***** Excerpted records
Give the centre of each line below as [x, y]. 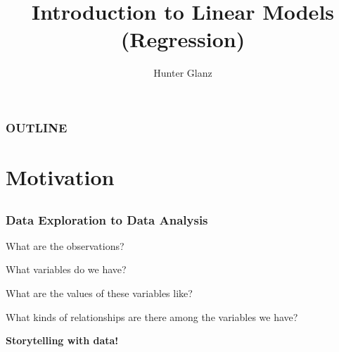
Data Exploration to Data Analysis [107, 219]
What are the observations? [65, 245]
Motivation [60, 177]
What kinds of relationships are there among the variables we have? [152, 316]
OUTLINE [37, 127]
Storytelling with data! [62, 340]
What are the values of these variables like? [99, 293]
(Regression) [183, 39]
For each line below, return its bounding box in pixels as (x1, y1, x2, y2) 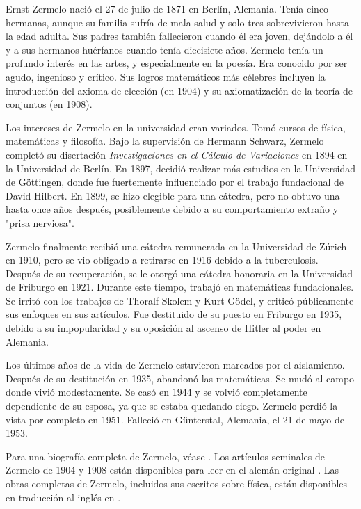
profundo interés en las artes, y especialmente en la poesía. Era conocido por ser (6, 56, 348, 70)
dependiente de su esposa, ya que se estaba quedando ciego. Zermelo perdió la (6, 398, 338, 413)
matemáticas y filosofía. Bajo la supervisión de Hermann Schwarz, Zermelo (6, 134, 324, 148)
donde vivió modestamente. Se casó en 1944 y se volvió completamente (6, 385, 307, 399)
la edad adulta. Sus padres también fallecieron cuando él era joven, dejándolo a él (6, 29, 353, 43)
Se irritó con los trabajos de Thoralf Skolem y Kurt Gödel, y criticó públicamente (6, 293, 354, 307)
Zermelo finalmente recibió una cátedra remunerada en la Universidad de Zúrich (6, 239, 347, 253)
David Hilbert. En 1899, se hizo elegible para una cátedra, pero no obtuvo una (6, 188, 340, 202)
**********
# [What the exercise asks]
Although the records include pictures, the copy should reproduce every line exactly and none of the pictures.

# [The completed task]
Give the centre of each line below as [x, y]. 
Data Exploration to Data Analysis [107, 219]
What are the observations? [65, 245]
Motivation [60, 177]
What kinds of relationships are there among the variables we have? [152, 316]
OUTLINE [37, 127]
Storytelling with data! [62, 340]
What are the values of these variables like? [99, 293]
(Regression) [183, 39]
For each line below, return its bounding box in pixels as (x1, y1, x2, y2) 
profundo interés en las artes, y especialmente en la poesía. Era conocido por ser (6, 56, 348, 70)
dependiente de su esposa, ya que se estaba quedando ciego. Zermelo perdió la (6, 398, 338, 413)
matemáticas y filosofía. Bajo la supervisión de Hermann Schwarz, Zermelo (6, 134, 324, 148)
donde vivió modestamente. Se casó en 1944 y se volvió completamente (6, 385, 307, 399)
la edad adulta. Sus padres también fallecieron cuando él era joven, dejándolo a él (6, 29, 353, 43)
Se irritó con los trabajos de Thoralf Skolem y Kurt Gödel, y criticó públicamente (6, 293, 354, 307)
Zermelo finalmente recibió una cátedra remunerada en la Universidad de Zúrich (6, 239, 347, 253)
David Hilbert. En 1899, se hizo elegible para una cátedra, pero no obtuvo una (6, 188, 340, 202)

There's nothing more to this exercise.